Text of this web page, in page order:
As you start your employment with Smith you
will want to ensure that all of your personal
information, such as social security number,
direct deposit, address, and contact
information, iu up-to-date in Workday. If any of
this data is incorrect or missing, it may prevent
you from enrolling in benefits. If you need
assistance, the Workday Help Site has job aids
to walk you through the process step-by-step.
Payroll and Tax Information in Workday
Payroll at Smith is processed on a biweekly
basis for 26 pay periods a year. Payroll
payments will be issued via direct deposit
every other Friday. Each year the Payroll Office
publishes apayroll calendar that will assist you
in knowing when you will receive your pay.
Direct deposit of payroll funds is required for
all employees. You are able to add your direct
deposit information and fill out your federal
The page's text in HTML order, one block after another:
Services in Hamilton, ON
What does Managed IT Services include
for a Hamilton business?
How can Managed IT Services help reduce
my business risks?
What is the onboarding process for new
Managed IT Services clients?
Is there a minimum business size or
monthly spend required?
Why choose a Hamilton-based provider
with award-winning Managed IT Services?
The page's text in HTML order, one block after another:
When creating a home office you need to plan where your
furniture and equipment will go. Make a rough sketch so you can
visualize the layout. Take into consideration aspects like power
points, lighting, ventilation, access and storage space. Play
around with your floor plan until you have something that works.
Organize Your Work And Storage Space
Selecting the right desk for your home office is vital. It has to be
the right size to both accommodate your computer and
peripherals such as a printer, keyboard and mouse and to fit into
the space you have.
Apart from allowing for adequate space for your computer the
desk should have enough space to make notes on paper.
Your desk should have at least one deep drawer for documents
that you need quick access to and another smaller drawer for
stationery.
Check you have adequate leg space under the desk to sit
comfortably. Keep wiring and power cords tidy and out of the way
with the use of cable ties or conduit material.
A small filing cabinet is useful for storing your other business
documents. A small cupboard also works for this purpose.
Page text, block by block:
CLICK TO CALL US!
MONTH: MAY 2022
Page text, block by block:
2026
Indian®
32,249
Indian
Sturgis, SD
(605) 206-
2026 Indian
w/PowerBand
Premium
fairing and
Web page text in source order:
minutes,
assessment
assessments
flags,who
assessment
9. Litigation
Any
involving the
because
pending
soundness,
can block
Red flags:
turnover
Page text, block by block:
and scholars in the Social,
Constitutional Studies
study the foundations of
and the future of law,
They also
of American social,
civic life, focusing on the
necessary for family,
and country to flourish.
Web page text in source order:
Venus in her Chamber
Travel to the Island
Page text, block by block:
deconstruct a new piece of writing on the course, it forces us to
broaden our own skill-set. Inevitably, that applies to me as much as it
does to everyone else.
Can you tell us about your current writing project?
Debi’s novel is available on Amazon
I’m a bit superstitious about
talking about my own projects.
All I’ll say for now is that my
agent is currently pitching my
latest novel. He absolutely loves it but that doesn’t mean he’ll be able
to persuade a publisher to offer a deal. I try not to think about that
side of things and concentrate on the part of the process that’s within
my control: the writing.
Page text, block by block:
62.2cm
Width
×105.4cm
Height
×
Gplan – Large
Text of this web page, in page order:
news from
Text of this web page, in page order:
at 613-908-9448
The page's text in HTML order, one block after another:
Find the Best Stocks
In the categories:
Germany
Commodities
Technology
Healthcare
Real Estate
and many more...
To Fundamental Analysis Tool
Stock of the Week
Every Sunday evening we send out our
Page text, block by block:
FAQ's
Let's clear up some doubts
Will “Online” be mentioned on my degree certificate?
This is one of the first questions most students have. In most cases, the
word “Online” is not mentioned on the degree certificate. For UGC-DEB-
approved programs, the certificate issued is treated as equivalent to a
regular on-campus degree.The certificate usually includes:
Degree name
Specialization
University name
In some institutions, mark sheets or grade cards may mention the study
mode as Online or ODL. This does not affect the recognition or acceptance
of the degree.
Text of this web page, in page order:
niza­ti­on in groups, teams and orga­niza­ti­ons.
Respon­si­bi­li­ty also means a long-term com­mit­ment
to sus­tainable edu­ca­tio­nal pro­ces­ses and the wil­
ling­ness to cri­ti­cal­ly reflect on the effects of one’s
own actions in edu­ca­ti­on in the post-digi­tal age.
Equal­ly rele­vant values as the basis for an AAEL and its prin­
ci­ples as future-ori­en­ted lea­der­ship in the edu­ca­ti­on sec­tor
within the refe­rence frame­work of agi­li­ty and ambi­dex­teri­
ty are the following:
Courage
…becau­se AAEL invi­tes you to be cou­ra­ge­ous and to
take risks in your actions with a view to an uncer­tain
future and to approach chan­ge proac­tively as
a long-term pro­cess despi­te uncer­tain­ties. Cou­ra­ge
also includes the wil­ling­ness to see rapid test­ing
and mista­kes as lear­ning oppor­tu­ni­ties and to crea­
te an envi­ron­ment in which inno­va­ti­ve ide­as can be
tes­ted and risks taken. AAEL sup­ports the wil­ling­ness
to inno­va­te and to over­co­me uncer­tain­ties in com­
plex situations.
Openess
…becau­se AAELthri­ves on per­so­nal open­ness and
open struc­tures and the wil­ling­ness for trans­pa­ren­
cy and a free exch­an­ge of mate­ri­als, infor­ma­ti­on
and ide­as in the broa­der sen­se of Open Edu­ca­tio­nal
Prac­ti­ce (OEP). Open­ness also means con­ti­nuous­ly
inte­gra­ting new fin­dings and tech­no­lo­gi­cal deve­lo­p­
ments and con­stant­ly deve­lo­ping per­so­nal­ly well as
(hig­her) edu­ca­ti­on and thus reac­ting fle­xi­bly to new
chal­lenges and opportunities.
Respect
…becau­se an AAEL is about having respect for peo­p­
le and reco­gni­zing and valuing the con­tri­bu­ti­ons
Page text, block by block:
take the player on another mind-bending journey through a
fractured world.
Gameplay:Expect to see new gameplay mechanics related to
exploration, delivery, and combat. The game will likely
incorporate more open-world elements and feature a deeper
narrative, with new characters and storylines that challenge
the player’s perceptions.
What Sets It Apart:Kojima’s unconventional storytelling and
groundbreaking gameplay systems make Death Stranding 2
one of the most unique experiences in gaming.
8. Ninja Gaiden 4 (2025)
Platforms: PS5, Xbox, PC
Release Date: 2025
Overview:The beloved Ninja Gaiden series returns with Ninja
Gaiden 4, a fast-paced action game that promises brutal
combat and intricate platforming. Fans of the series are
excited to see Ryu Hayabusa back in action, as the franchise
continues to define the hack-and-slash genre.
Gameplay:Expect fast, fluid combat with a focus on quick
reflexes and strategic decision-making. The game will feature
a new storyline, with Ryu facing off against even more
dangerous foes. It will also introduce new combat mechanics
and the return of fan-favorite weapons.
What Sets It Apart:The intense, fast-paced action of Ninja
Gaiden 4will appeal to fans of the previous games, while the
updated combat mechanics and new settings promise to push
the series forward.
::::
[What you have to do]
Nothing should be left out: repeat all of the data exactly.

[Solution]
Text of this web page, in page order:
As you start your employment with Smith you
will want to ensure that all of your personal
information, such as social security number,
direct deposit, address, and contact
information, iu up-to-date in Workday. If any of
this data is incorrect or missing, it may prevent
you from enrolling in benefits. If you need
assistance, the Workday Help Site has job aids
to walk you through the process step-by-step.
Payroll and Tax Information in Workday
Payroll at Smith is processed on a biweekly
basis for 26 pay periods a year. Payroll
payments will be issued via direct deposit
every other Friday. Each year the Payroll Office
publishes apayroll calendar that will assist you
in knowing when you will receive your pay.
Direct deposit of payroll funds is required for
all employees. You are able to add your direct
deposit information and fill out your federal
The page's text in HTML order, one block after another:
Services in Hamilton, ON
What does Managed IT Services include
for a Hamilton business?
How can Managed IT Services help reduce
my business risks?
What is the onboarding process for new
Managed IT Services clients?
Is there a minimum business size or
monthly spend required?
Why choose a Hamilton-based provider
with award-winning Managed IT Services?
The page's text in HTML order, one block after another:
When creating a home office you need to plan where your
furniture and equipment will go. Make a rough sketch so you can
visualize the layout. Take into consideration aspects like power
points, lighting, ventilation, access and storage space. Play
around with your floor plan until you have something that works.
Organize Your Work And Storage Space
Selecting the right desk for your home office is vital. It has to be
the right size to both accommodate your computer and
peripherals such as a printer, keyboard and mouse and to fit into
the space you have.
Apart from allowing for adequate space for your computer the
desk should have enough space to make notes on paper.
Your desk should have at least one deep drawer for documents
that you need quick access to and another smaller drawer for
stationery.
Check you have adequate leg space under the desk to sit
comfortably. Keep wiring and power cords tidy and out of the way
with the use of cable ties or conduit material.
A small filing cabinet is useful for storing your other business
documents. A small cupboard also works for this purpose.
Page text, block by block:
CLICK TO CALL US!
MONTH: MAY 2022
Page text, block by block:
2026
Indian®
32,249
Indian
Sturgis, SD
(605) 206-
2026 Indian
w/PowerBand
Premium
fairing and
Web page text in source order:
minutes,
assessment
assessments
flags,who
assessment
9. Litigation
Any
involving the
because
pending
soundness,
can block
Red flags:
turnover
Page text, block by block:
and scholars in the Social,
Constitutional Studies
study the foundations of
and the future of law,
They also
of American social,
civic life, focusing on the
necessary for family,
and country to flourish.
Web page text in source order:
Venus in her Chamber
Travel to the Island
Page text, block by block:
deconstruct a new piece of writing on the course, it forces us to
broaden our own skill-set. Inevitably, that applies to me as much as it
does to everyone else.
Can you tell us about your current writing project?
Debi’s novel is available on Amazon
I’m a bit superstitious about
talking about my own projects.
All I’ll say for now is that my
agent is currently pitching my
latest novel. He absolutely loves it but that doesn’t mean he’ll be able
to persuade a publisher to offer a deal. I try not to think about that
side of things and concentrate on the part of the process that’s within
my control: the writing.
Page text, block by block:
62.2cm
Width
×105.4cm
Height
×
Gplan – Large
Text of this web page, in page order:
news from
Text of this web page, in page order:
at 613-908-9448
The page's text in HTML order, one block after another:
Find the Best Stocks
In the categories:
Germany
Commodities
Technology
Healthcare
Real Estate
and many more...
To Fundamental Analysis Tool
Stock of the Week
Every Sunday evening we send out our
Page text, block by block:
FAQ's
Let's clear up some doubts
Will “Online” be mentioned on my degree certificate?
This is one of the first questions most students have. In most cases, the
word “Online” is not mentioned on the degree certificate. For UGC-DEB-
approved programs, the certificate issued is treated as equivalent to a
regular on-campus degree.The certificate usually includes:
Degree name
Specialization
University name
In some institutions, mark sheets or grade cards may mention the study
mode as Online or ODL. This does not affect the recognition or acceptance
of the degree.
Text of this web page, in page order:
niza­ti­on in groups, teams and orga­niza­ti­ons.
Respon­si­bi­li­ty also means a long-term com­mit­ment
to sus­tainable edu­ca­tio­nal pro­ces­ses and the wil­
ling­ness to cri­ti­cal­ly reflect on the effects of one’s
own actions in edu­ca­ti­on in the post-digi­tal age.
Equal­ly rele­vant values as the basis for an AAEL and its prin­
ci­ples as future-ori­en­ted lea­der­ship in the edu­ca­ti­on sec­tor
within the refe­rence frame­work of agi­li­ty and ambi­dex­teri­
ty are the following:
Courage
…becau­se AAEL invi­tes you to be cou­ra­ge­ous and to
take risks in your actions with a view to an uncer­tain
future and to approach chan­ge proac­tively as
a long-term pro­cess despi­te uncer­tain­ties. Cou­ra­ge
also includes the wil­ling­ness to see rapid test­ing
and mista­kes as lear­ning oppor­tu­ni­ties and to crea­
te an envi­ron­ment in which inno­va­ti­ve ide­as can be
tes­ted and risks taken. AAEL sup­ports the wil­ling­ness
to inno­va­te and to over­co­me uncer­tain­ties in com­
plex situations.
Openess
…becau­se AAELthri­ves on per­so­nal open­ness and
open struc­tures and the wil­ling­ness for trans­pa­ren­
cy and a free exch­an­ge of mate­ri­als, infor­ma­ti­on
and ide­as in the broa­der sen­se of Open Edu­ca­tio­nal
Prac­ti­ce (OEP). Open­ness also means con­ti­nuous­ly
inte­gra­ting new fin­dings and tech­no­lo­gi­cal deve­lo­p­
ments and con­stant­ly deve­lo­ping per­so­nal­ly well as
(hig­her) edu­ca­ti­on and thus reac­ting fle­xi­bly to new
chal­lenges and opportunities.
Respect
…becau­se an AAEL is about having respect for peo­p­
le and reco­gni­zing and valuing the con­tri­bu­ti­ons
Page text, block by block:
take the player on another mind-bending journey through a
fractured world.
Gameplay:Expect to see new gameplay mechanics related to
exploration, delivery, and combat. The game will likely
incorporate more open-world elements and feature a deeper
narrative, with new characters and storylines that challenge
the player’s perceptions.
What Sets It Apart:Kojima’s unconventional storytelling and
groundbreaking gameplay systems make Death Stranding 2
one of the most unique experiences in gaming.
8. Ninja Gaiden 4 (2025)
Platforms: PS5, Xbox, PC
Release Date: 2025
Overview:The beloved Ninja Gaiden series returns with Ninja
Gaiden 4, a fast-paced action game that promises brutal
combat and intricate platforming. Fans of the series are
excited to see Ryu Hayabusa back in action, as the franchise
continues to define the hack-and-slash genre.
Gameplay:Expect fast, fluid combat with a focus on quick
reflexes and strategic decision-making. The game will feature
a new storyline, with Ryu facing off against even more
dangerous foes. It will also introduce new combat mechanics
and the return of fan-favorite weapons.
What Sets It Apart:The intense, fast-paced action of Ninja
Gaiden 4will appeal to fans of the previous games, while the
updated combat mechanics and new settings promise to push
the series forward.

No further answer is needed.